# Help for Pets of Deployed Military



## JeanKBBMMMAAN

Please post any foster agencies available for those service members who have been deployed-either if your group takes them as a matter of policy, or if you know of any reputable groups who do. 

Thanks!


----------



## shilohsmom

Heres one!!! 
http://www.guardianangelsforsoldierspet.org


----------



## shilohsmom

old link. removed. -mod


----------



## AbbyK9

old links. removed. -mod


----------



## Guest

Here's another one:

old link. removed. -mod

Although Odin went to my best friend when I was deployed and Hop Sing went to my sister, I do know of many fine stories from troops in my unit who had their pets fostered through both Guardian Angels for Soldier's Pets and Operation Noble Foster. 

My own state is starting up their own fostering service in readiness for our deployment next year to Afghanistan. This way pets can stay within the state and soldiers can more easily get their pets to the foster provider.

Thanks, Jean, for providing a spot for this information to become a sticky.


----------



## pupresq

Anyone know if these groups will take and place dogs surrendered to shelters by military personnel?


----------



## dd

My experience with these is that they are all full to bursting and closed to intake.


----------



## Guest

> Originally Posted By: pupresqAnyone know if these groups will take and place dogs surrendered to shelters by military personnel?


I have no experience with that.
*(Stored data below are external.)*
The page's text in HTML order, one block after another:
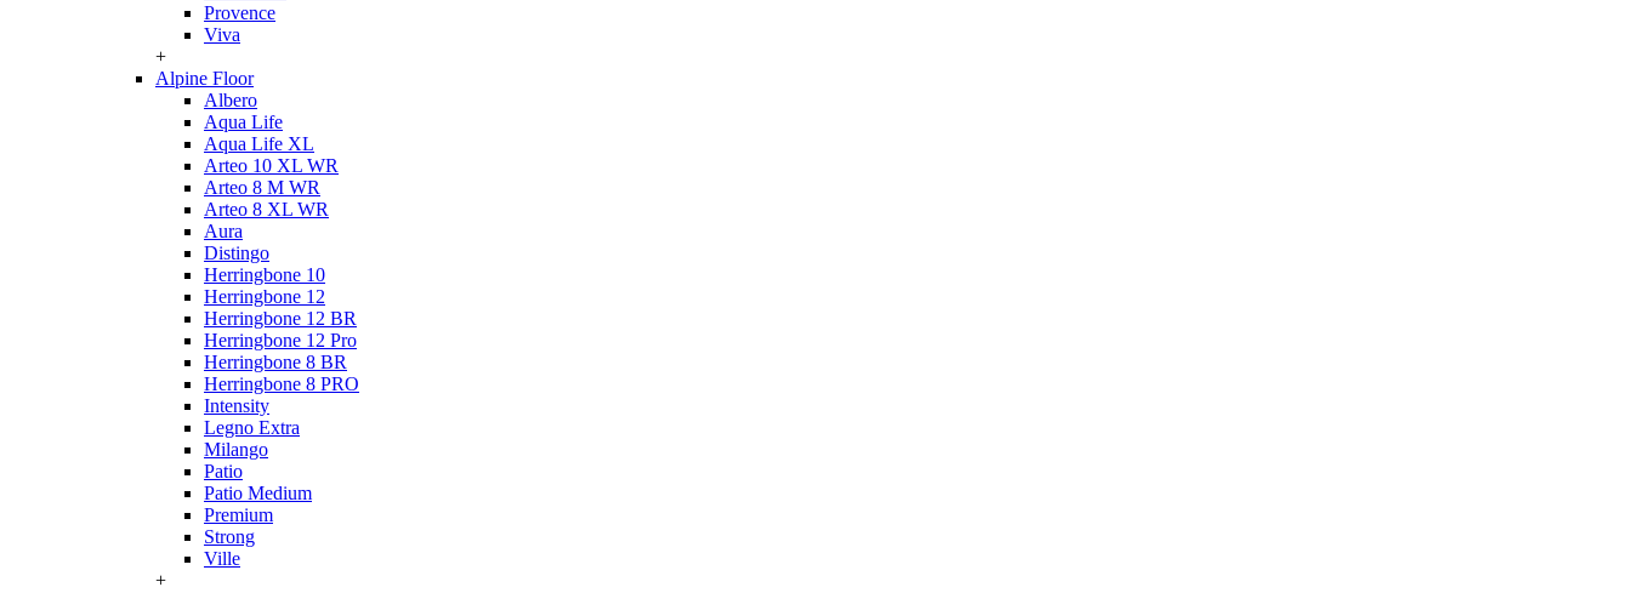
Provence
Viva
+
Alpine Floor
Albero
Aqua Life
Aqua Life XL
Arteo 10 XL WR
Arteo 8 M WR
Arteo 8 XL WR
Aura
Distingo
Herringbone 10
Herringbone 12
Herringbone 12 BR
Herringbone 12 Pro
Herringbone 8 BR
Herringbone 8 PRO
Intensity
Legno Extra
Milango
Patio
Patio Medium
Premium
Strong
Ville
+
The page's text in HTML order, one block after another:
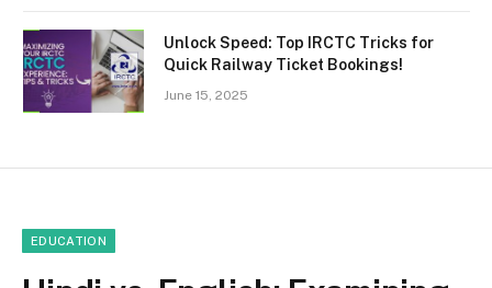
Unlock Speed: Top IRCTC Tricks for
Quick Railway Ticket Bookings!
June 15, 2025
EDUCATION
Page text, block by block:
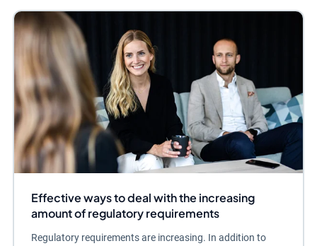
Effective ways to deal with the increasing
amount of regulatory requirements
Regulatory requirements are increasing. In addition to
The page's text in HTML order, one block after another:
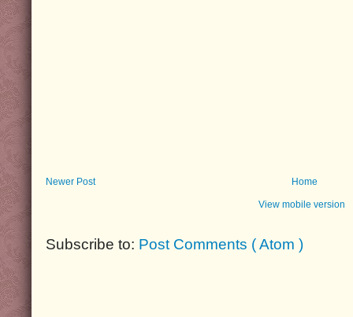
Newer Post Home
View mobile version
Subscribe to: Post Comments ( Atom )
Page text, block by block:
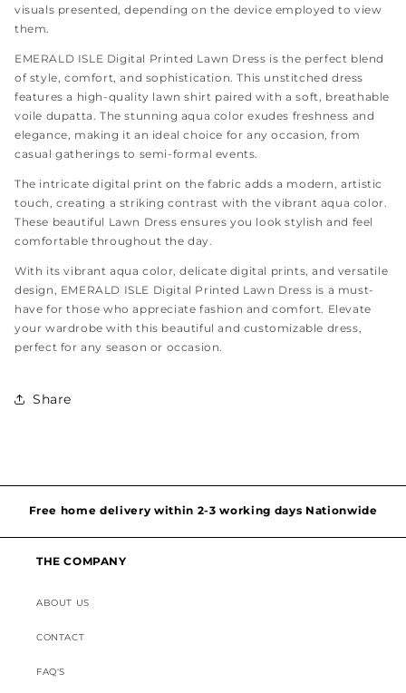
visuals presented, depending on the device employed to view
them.
EMERALD ISLE Digital Printed Lawn Dress is the perfect blend
of style, comfort, and sophistication. This unstitched dress
features a high-quality lawn shirt paired with a soft, breathable
voile dupatta. The stunning aqua color exudes freshness and
elegance, making it an ideal choice for any occasion, from
casual gatherings to semi-formal events.
The intricate digital print on the fabric adds a modern, artistic
touch, creating a striking contrast with the vibrant aqua color.
These beautiful Lawn Dress ensures you look stylish and feel
comfortable throughout the day.
With its vibrant aqua color, delicate digital prints, and versatile
design, EMERALD ISLE Digital Printed Lawn Dress is a must-
have for those who appreciate fashion and comfort. Elevate
your wardrobe with this beautiful and customizable dress,
perfect for any season or occasion.
Share
Free home delivery within 2-3 working days Nationwide
Discounted Shipping on International Orders
THE COMPANY
ABOUT US
CONTACT
FAQ'S
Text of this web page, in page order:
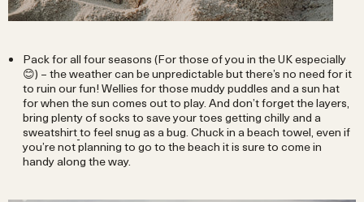
Pack for all four seasons (For those of you in the UK especially
😊) – the weather can be unpredictable but there’s no need for it
to ruin our fun! Wellies for those muddy puddles and a sun hat
for when the sun comes out to play. And don’t forget the layers,
bring plenty of socks to save your toes getting chilly and a
sweatshirtto feel snug as a bug. Chuck in a beach towel, even if
you’re not planning to go to the beach it is sure to come in
handy along the way.
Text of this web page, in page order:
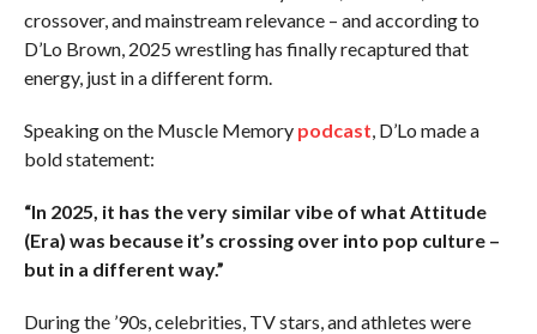
crossover, and mainstream relevance – and according to
D’Lo Brown, 2025 wrestling has finally recaptured that
energy, just in a different form.
Speaking on the Muscle Memory podcast, D’Lo made a
bold statement:
“In 2025, it has the very similar vibe of what Attitude
(Era) was because it’s crossing over into pop culture –
but in a different way.”
During the ’90s, celebrities, TV stars, and athletes were
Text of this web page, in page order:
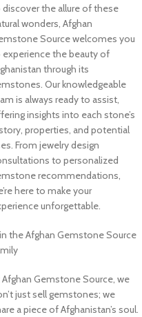
the allure of these
wonders, Afghan
Source welcomes you
the beauty of
through its
Our knowledgeable
is always ready to assist,
insights into each stone’s
properties, and potential
From jewelry design
to personalized
recommendations,
here to make your
unforgettable.
the Afghan Gemstone Source
Afghan Gemstone Source, we
just sell gemstones; we
a piece of Afghanistan’s soul.
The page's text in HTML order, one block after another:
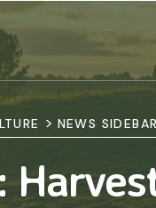
> NEWS SIDEBAR
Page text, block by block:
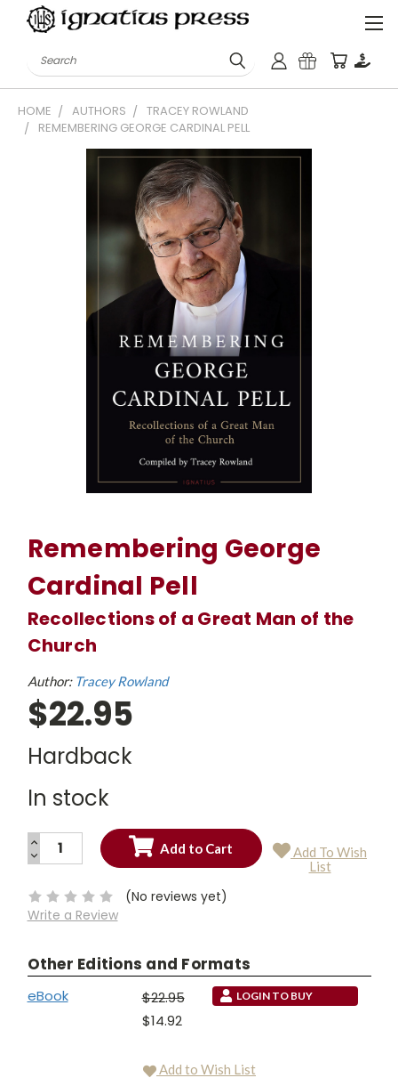
Search
HOME AUTHORS
TRACEY ROWLAND
REMEMBERING GEORGE CARDINAL PELL
Remembering George
Cardinal Pell
Recollections of a Great Man of the
Church
Author: Tracey Rowland
$22.95
Hardback
In stock
Current
INCREASE
QUANTITY:
DECREASE
QUANTITY:
Add To Wish
List
(No reviews yet)
Write a Review
Other Editions and Formats
eBook
$22.95
$14.92
LOGIN TO BUY
Add to Wish List
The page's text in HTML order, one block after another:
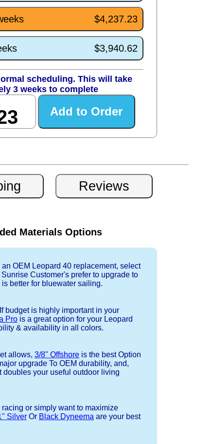
$4,237.23
$3,940.62
scheduling. This will take
3 weeks to complete
Materials Options
an OEM Leopard 40 replacement, select
Sunrise Customer's prefer to upgrade to
better for bluewater sailing.
If budget is highly important in your
Pro is a great option for your Leopard
& availability in all colors.
allows, 3/8" Offshore is the best Option
upgrade To OEM durability, and,
doubles your useful outdoor living
racing or simply want to maximize
Silver Or Black Dyneema are your best
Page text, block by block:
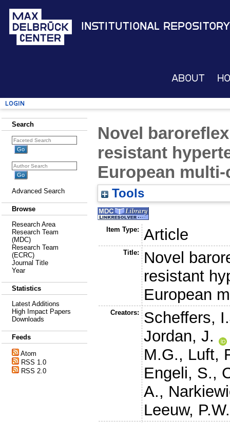
Institutional Repository
About
Login
Search
Advanced Search
Browse
Research Area
Research Team
(MDC)
Research Team
(ECRC)
Journal Title
Year
Statistics
Latest Additions
High Impact Papers
Downloads
Feeds
Atom
RSS 1.0
RSS 2.0
Novel
resistant
European
Tools
Item Type: Article
Title:
Novel
resistant
European
Creators:
Scheffers,
Jordan, J.
M.G., Luft,
Engeli, S.,
A.,
Leeuw, P.W.
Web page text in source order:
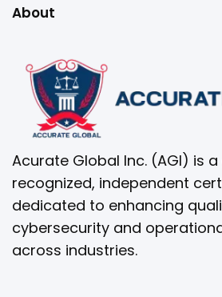
About
Acurate Global Inc. (AGI) is
recognized, independent
dedicated to enhancing
cybersecurity and
across industries.
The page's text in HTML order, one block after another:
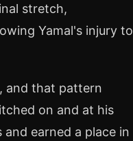
stretch,
Yamal's injury to
and that pattern
on and at his
earned a place in
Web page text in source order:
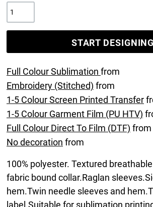
START DESIGNING
Full Colour Sublimation from
Embroidery (Stitched) from
1-5 Colour Screen Printed Transfer
1-5 Colour Garment Film (PU HTV)
Full Colour Direct To Film (DTF) from
No decoration from
100% polyester. Textured
fabric bound collar.Raglan
hem.Twin needle sleeves and
label.Suitable for sublimation
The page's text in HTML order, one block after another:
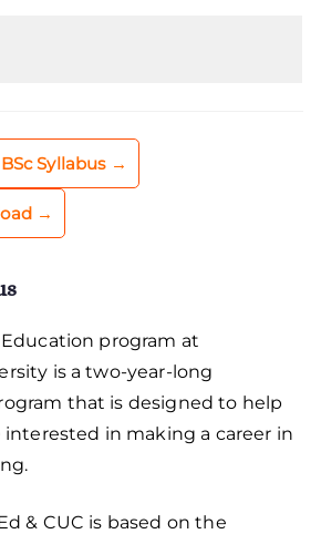
Syllabus →
→
Education program at
is a two-year-long
that is designed to help
in making a career in
& CUC is based on the
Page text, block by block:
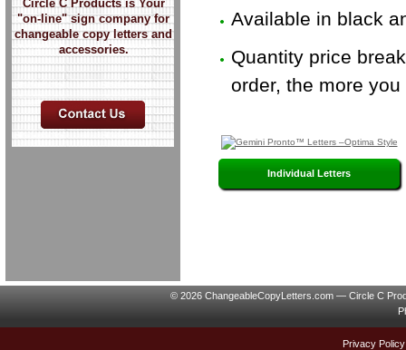
Circle C Products is Your
"on-line" sign company for
changeable copy letters and
accessories.
Available in black
Quantity price
order, the more
Individual Letters
© 2026 ChangeableCopyLetters.com — Circle C
Privacy Policy
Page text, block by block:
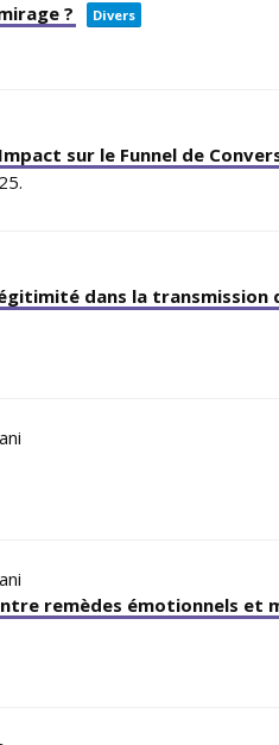
?
Divers
sur le Funnel de
.
dans la transmission
remèdes émotionnels et
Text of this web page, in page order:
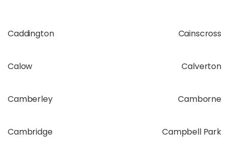
Caddington Cainscross
Calow Calverton
Camberley Camborne
Cambridge Campbell Park
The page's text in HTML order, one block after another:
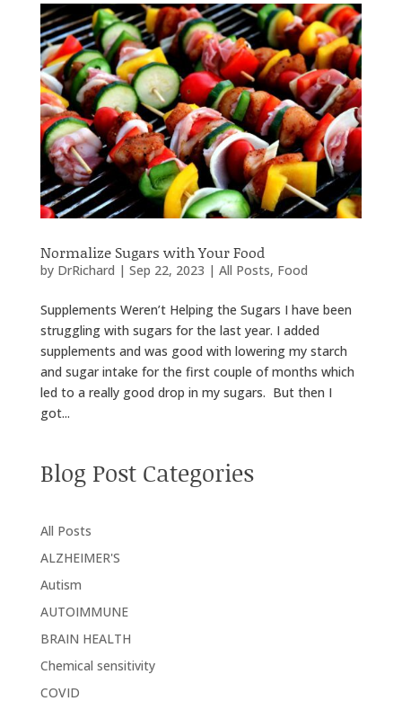
Normalize Sugars with Your Food
by DrRichard | Sep 22, 2023 | All Posts, Food
Supplements Weren’t Helping the Sugars I have been
struggling with sugars for the last year. I added
supplements and was good with lowering my starch
and sugar intake for the first couple of months which
led to a really good drop in my sugars. But then I
got...
Blog Post Categories
All Posts
ALZHEIMER'S
Autism
AUTOIMMUNE
BRAIN HEALTH
Chemical sensitivity
COVID
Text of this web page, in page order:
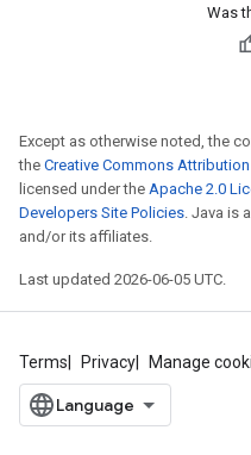
Was
Except as otherwise noted, the
the Creative Commons
licensed under the Apache 2.0
Developers Site Policies. Java is
and/or its affiliates.
Last updated 2026-06-05 UTC.
Terms Privacy Manage
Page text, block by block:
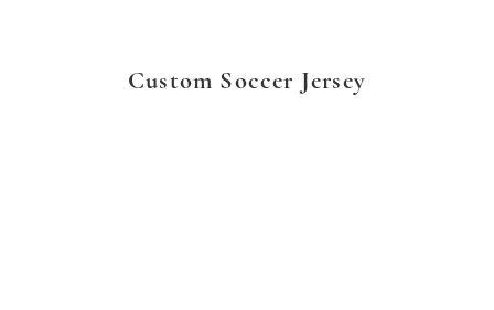
Custom Soccer Jersey
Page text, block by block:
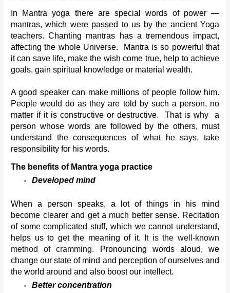
In Mantra yoga there are special words of power —
mantras, which were passed to us by the ancient Yoga
teachers. Chanting mantras has a tremendous impact,
affecting the whole Universe.  Mantra is so powerful that
it can save life, make the wish come true, help to achieve
goals, gain spiritual knowledge or material wealth.
A good speaker can make millions of people follow him.
People would do as they are told by such a person, no
matter if it is constructive or destructive.  That is why  a
person whose words are followed by the others, must
understand the consequences of what he says, take
responsibility for his words.
The benefits of Mantra yoga practice
Developed mind
When a person speaks, a lot of things in his mind
become clearer and get a much better sense. Recitation
of some complicated stuff, which we cannot understand,
helps us to get the meaning of it.
It is the well-known
method of cramming.
Pronouncing words aloud, we
change our state of mind and perception of ourselves and
the world around and also boost our intellect.
Better concentration
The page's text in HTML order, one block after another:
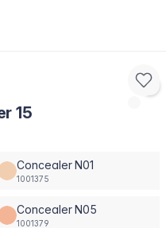
15
Concealer N01
1001375
Concealer N05
1001379
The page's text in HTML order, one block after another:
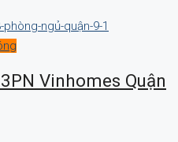
Vinhomes Quận
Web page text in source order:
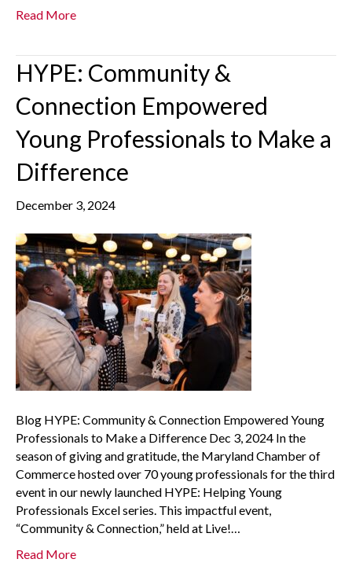
Read More
HYPE: Community &
Connection Empowered
Young Professionals to Make a
Difference
December 3, 2024
Blog HYPE: Community & Connection Empowered Young
Professionals to Make a Difference Dec 3, 2024 In the
season of giving and gratitude, the Maryland Chamber of
Commerce hosted over 70 young professionals for the third
event in our newly launched HYPE: Helping Young
Professionals Excel series. This impactful event,
“Community & Connection,” held at Live!…
Read More
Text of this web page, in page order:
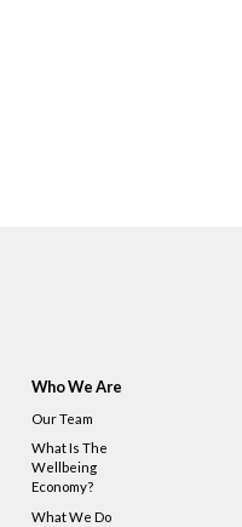
Who We Are
Our Team
What Is The
Wellbeing
Economy?
What We Do
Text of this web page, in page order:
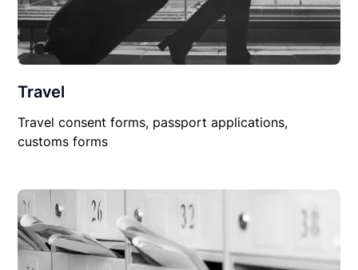
Travel
Travel consent forms, passport applications,
customs forms
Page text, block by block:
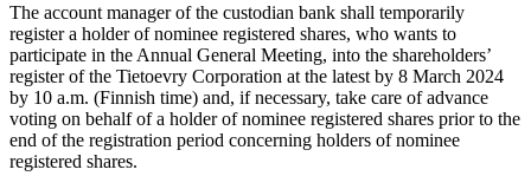
The account manager of the custodian bank shall temporarily
register a holder of nominee registered shares, who wants to
participate in the Annual General Meeting, into the shareholders’
register of the Tietoevry Corporation at the latest by 8 March 2024
by 10 a.m. (Finnish time) and, if necessary, take care of advance
voting on behalf of a holder of nominee registered shares prior to the
end of the registration period concerning holders of nominee
registered shares.
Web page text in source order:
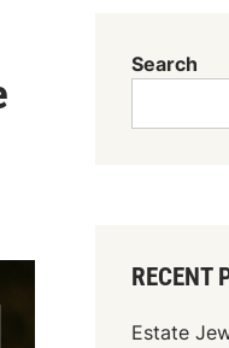
Search
RECENT
Estate
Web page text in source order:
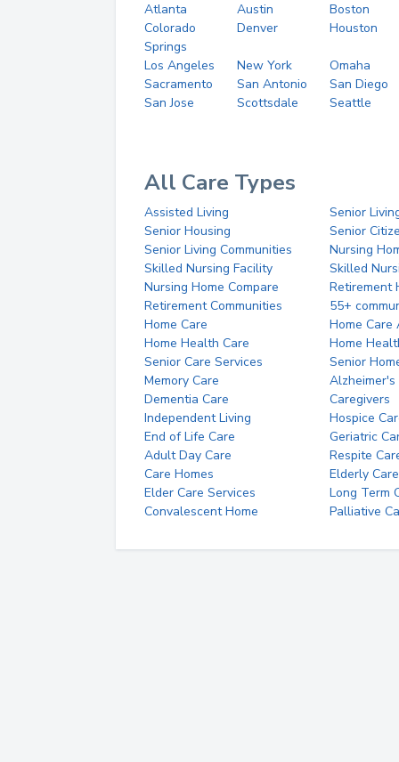
Atlanta Austin
Boston
Colorado
Springs
Denver Houston
Los Angeles New York
Omaha
Sacramento
San Antonio
San Diego
San Jose
Scottsdale Seattle
All Care Types
Assisted Living
Senior
Senior Housing
Senior
Senior Living Communities
Nursing
Skilled Nursing Facility
Skilled
Nursing Home Compare
Retirement
Retirement Communities
55+
Home Care
Home Care
Home Health Care
Home
Senior Care Services
Senior
Memory Care
Alzheimer's
Dementia Care
Caregivers
Independent Living
Hospice
End of Life Care
Geriatric
Adult Day Care
Respite
Care Homes
Elderly Care
Elder Care Services
Long Term
Convalescent Home
Palliative
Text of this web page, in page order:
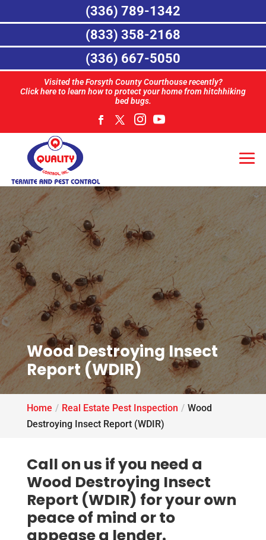
Visited the Forsyth County Courthouse recently?
Click here to learn how to protect your home from hitchhiking
bed bugs.
Wood Destroying Insect
Report (WDIR)
Home Real Estate Pest Inspection
Wood
Destroying Insect Report (WDIR)
Call on us if you need a
Wood Destroying Insect
Report (WDIR) for your own
peace of mind or to
appease a lender.
(336) 789-1342
(833) 358-2168
(336) 667-5050
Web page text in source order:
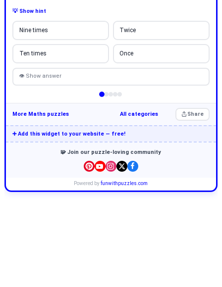
💡 Show hint
Nine times Twice
Ten times Once
👁 Show answer
More Maths puzzles All categories Share
➕ Add this widget to your website — free!
🧩 Join our puzzle-loving community
Powered byfunwithpuzzles.com
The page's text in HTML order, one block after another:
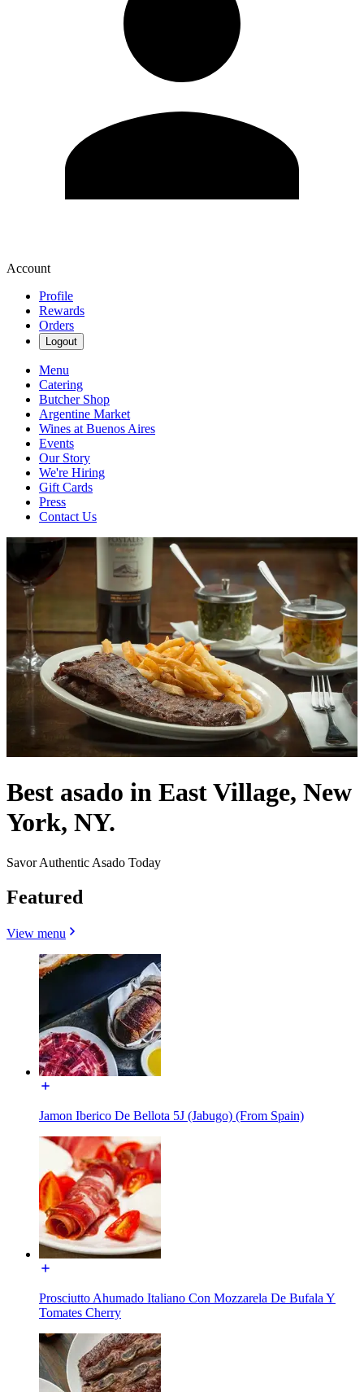
Account
Profile
Rewards
Orders
Logout
Menu
Catering
Butcher Shop
Argentine Market
Wines at Buenos Aires
Events
Our Story
We're Hiring
Gift Cards
Press
Contact Us
Best asado in East Village, New
York, NY.
Savor Authentic Asado Today
Featured
View menu
Jamon Iberico De Bellota 5J (Jabugo) (From Spain)
Prosciutto Ahumado Italiano Con Mozzarela De Bufala Y
Tomates Cherry
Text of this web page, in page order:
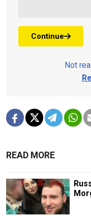
Continue
Not
READ MORE
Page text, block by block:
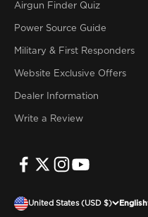
Airgun Finder Quiz
Power Source Guide
Military & First Responders
Website Exclusive Offers
Dealer Information
Write a Review
United States (USD $) English
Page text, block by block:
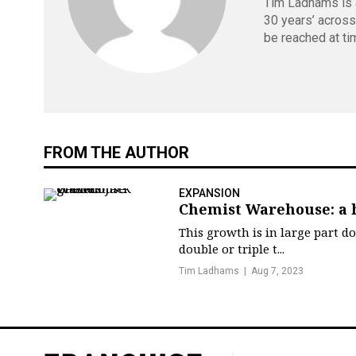
30 years’
be reached at
FROM THE AUTHOR
EXPANSION
Chemist Warehouse:
This growth is in large part
double or triple t...
Tim Ladhams Aug 7, 2023
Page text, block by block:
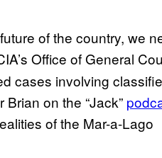
of the country, we
Office of General
cases involving
on the “Jack”
of the Mar-a-Lago

That would be a rescue and that's not what the ones I've had soldiers in my unit deal with them about. They only do fostering so far as I know. I have had several soldiers in my unit use a couple of these groups to great effect. This still goes on. We just had about a hundred troops from my state return from Afghanistan last fall and some had used Guardian Angels and got their pets back. They weren't in my unit, but I attended their homecoming.


----------



## daniella5574

*Fostering available for deployed military*

I am a member of Soldiers Angels, (we adopt out/send care packages ect to deployed military and have veterans projects). I came accross this today while working on the site, it is a program that has members who are willing to foster pets for service members who get deployed, and then the pets are reunited with their families when they return. I thought this was a great program and worth posting so people know they have options, and something we can use to refer people to should they need this service. The link is http://www.guardianangelsforsoldierspet.org/


----------



## daniella5574

*Re: Fostering available for deployed military*

Oops I see that someone has already posted the link, sorry for the duplicate.


----------



## Pepper311

Anyone that can help should. We took in meatball for a friend that was going into the marines. We ended keeping him but the friend still sees him and we are still friends. We said he can have meatball back but he lives in an apartment. 

Please help our soldiers dogs. They do so much for us .


----------